What to produce – I'd ask you to write out the lines below exactly, with no images.

Data provided –
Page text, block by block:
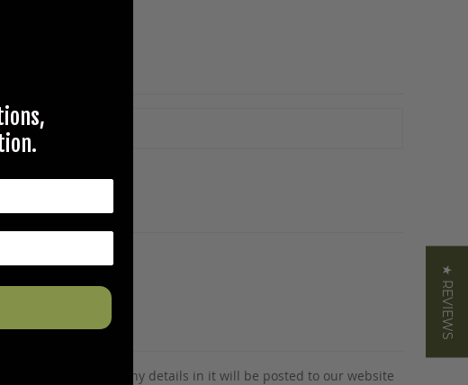
Your question and any details in it will be posted to our website
★ REVIEWS
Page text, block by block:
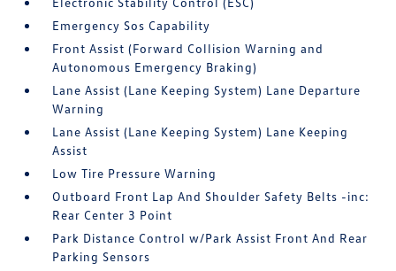
Emergency Sos Capability
Front Assist (Forward Collision Warning and
Autonomous Emergency Braking)
Lane Assist (Lane Keeping System) Lane Departure
Warning
Lane Assist (Lane Keeping System) Lane Keeping
Assist
Low Tire Pressure Warning
Outboard Front Lap And Shoulder Safety Belts -inc:
Rear Center 3 Point
Park Distance Control w/Park Assist Front And Rear
Parking Sensors
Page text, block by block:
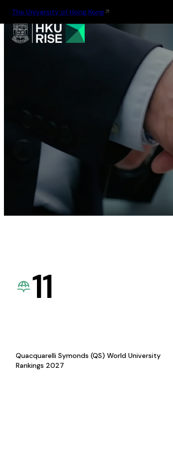
The University of Hong Kong
11
Quacquarelli Symonds (QS) World University
Rankings 2027
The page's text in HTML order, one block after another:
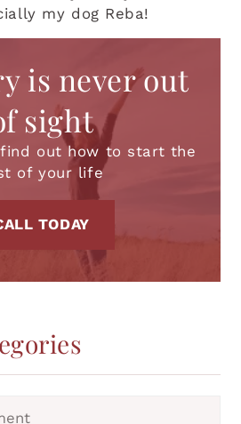
my dog Reba!
is never out
sight
out how to start the
of your life
TODAY
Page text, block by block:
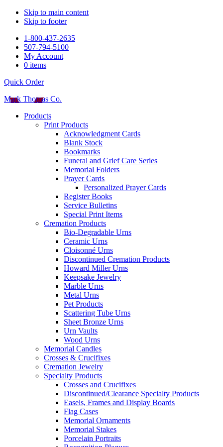
Skip to main content
Skip to footer
1-800-437-2635
507-794-5100
My Account
0 items
Quick Order
Mark Thomas Co.
Products
Print Products
Acknowledgment Cards
Blank Stock
Bookmarks
Funeral and Grief Care Series
Memorial Folders
Prayer Cards
Personalized Prayer Cards
Register Books
Service Bulletins
Special Print Items
Cremation Products
Bio-Degradable Urns
Ceramic Urns
Cloisonné Urns
Discontinued Cremation Products
Howard Miller Urns
Keepsake Jewelry
Marble Urns
Metal Urns
Pet Products
Scattering Tube Urns
Sheet Bronze Urns
Urn Vaults
Wood Urns
Memorial Candles
Crosses & Crucifixes
Cremation Jewelry
Specialty Products
Crosses and Crucifixes
Discontinued/Clearance Specialty Products
Easels, Frames and Display Boards
Flag Cases
Memorial Ornaments
Memorial Stakes
Porcelain Portraits

Solution below –
Page text, block by block:
Your question and any details in it will be posted to our website
★ REVIEWS
Page text, block by block:
Emergency Sos Capability
Front Assist (Forward Collision Warning and
Autonomous Emergency Braking)
Lane Assist (Lane Keeping System) Lane Departure
Warning
Lane Assist (Lane Keeping System) Lane Keeping
Assist
Low Tire Pressure Warning
Outboard Front Lap And Shoulder Safety Belts -inc:
Rear Center 3 Point
Park Distance Control w/Park Assist Front And Rear
Parking Sensors
Page text, block by block:
The University of Hong Kong
11
Quacquarelli Symonds (QS) World University
Rankings 2027
The page's text in HTML order, one block after another:
my dog Reba!
is never out
sight
out how to start the
of your life
TODAY
Page text, block by block:
Skip to main content
Skip to footer
1-800-437-2635
507-794-5100
My Account
0 items
Quick Order
Mark Thomas Co.
Products
Print Products
Acknowledgment Cards
Blank Stock
Bookmarks
Funeral and Grief Care Series
Memorial Folders
Prayer Cards
Personalized Prayer Cards
Register Books
Service Bulletins
Special Print Items
Cremation Products
Bio-Degradable Urns
Ceramic Urns
Cloisonné Urns
Discontinued Cremation Products
Howard Miller Urns
Keepsake Jewelry
Marble Urns
Metal Urns
Pet Products
Scattering Tube Urns
Sheet Bronze Urns
Urn Vaults
Wood Urns
Memorial Candles
Crosses & Crucifixes
Cremation Jewelry
Specialty Products
Crosses and Crucifixes
Discontinued/Clearance Specialty Products
Easels, Frames and Display Boards
Flag Cases
Memorial Ornaments
Memorial Stakes
Porcelain Portraits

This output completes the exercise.